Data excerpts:
───
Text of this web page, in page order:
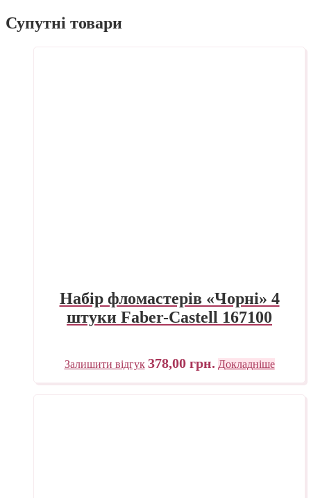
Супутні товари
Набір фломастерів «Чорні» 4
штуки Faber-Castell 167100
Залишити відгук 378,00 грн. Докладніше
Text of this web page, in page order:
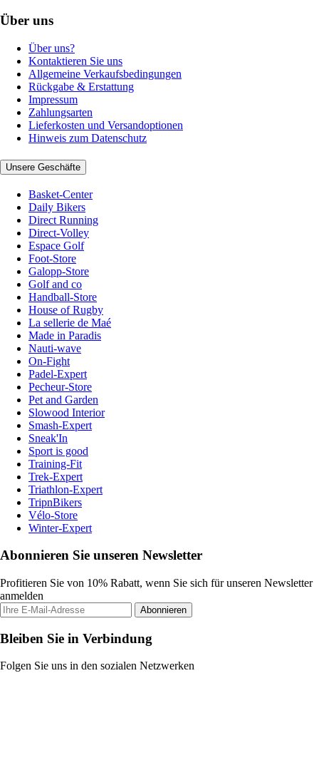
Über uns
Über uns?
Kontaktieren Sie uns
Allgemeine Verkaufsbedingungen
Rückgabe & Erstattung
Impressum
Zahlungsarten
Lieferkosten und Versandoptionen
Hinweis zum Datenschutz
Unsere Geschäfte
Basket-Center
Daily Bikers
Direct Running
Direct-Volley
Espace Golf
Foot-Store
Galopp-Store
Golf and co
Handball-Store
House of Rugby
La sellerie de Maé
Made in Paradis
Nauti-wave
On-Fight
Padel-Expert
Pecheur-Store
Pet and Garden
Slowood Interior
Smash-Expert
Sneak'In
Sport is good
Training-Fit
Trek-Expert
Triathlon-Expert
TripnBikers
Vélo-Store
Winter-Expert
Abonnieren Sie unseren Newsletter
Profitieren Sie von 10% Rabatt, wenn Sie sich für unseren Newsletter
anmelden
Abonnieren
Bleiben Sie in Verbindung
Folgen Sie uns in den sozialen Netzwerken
───
### What to do:
Your answer must be the lines above from the one containing "Made in Paradis" to the one containing "Bleiben Sie in Verbindung", both included, restated word for word.

### Answer box:
Made in Paradis
Nauti-wave
On-Fight
Padel-Expert
Pecheur-Store
Pet and Garden
Slowood Interior
Smash-Expert
Sneak'In
Sport is good
Training-Fit
Trek-Expert
Triathlon-Expert
TripnBikers
Vélo-Store
Winter-Expert
Abonnieren Sie unseren Newsletter
Profitieren Sie von 10% Rabatt, wenn Sie sich für unseren Newsletter
anmelden
Abonnieren
Bleiben Sie in Verbindung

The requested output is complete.